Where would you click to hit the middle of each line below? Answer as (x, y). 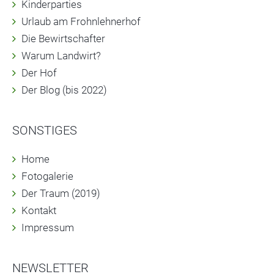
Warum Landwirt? (61, 56)
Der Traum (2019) (61, 193)
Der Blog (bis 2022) (64, 90)
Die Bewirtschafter (63, 39)
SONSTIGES (45, 130)
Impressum (48, 228)
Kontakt (39, 210)
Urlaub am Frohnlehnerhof (81, 21)
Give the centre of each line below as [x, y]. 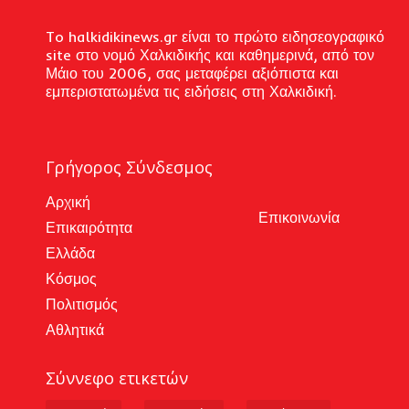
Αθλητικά [75, 329]
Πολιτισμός [82, 304]
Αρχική [68, 201]
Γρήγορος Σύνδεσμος [129, 167]
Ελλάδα [70, 252]
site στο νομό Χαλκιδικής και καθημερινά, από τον [210, 54]
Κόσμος [71, 278]
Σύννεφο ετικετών [117, 378]
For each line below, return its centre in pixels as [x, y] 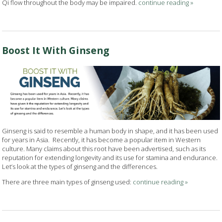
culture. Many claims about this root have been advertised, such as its [104, 148]
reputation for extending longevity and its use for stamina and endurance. [110, 157]
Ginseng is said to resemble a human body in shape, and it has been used [110, 131]
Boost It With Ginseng [56, 50]
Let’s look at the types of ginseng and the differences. [80, 166]
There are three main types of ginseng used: [68, 182]
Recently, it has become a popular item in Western [127, 139]
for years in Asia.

### TASK PROMPT
Please retype, exactly as they appear, the lines from the one with "For each line" through the final line of the material, both included, and drop any pictures.

### TASK RESPONSE
For each line below, return its centre in pixels as [x, y] 
culture. Many claims about this root have been advertised, such as its [104, 148]
reputation for extending longevity and its use for stamina and endurance. [110, 157]
Ginseng is said to resemble a human body in shape, and it has been used [110, 131]
Boost It With Ginseng [56, 50]
Let’s look at the types of ginseng and the differences. [80, 166]
There are three main types of ginseng used: [68, 182]
Recently, it has become a popular item in Western [127, 139]
for years in Asia.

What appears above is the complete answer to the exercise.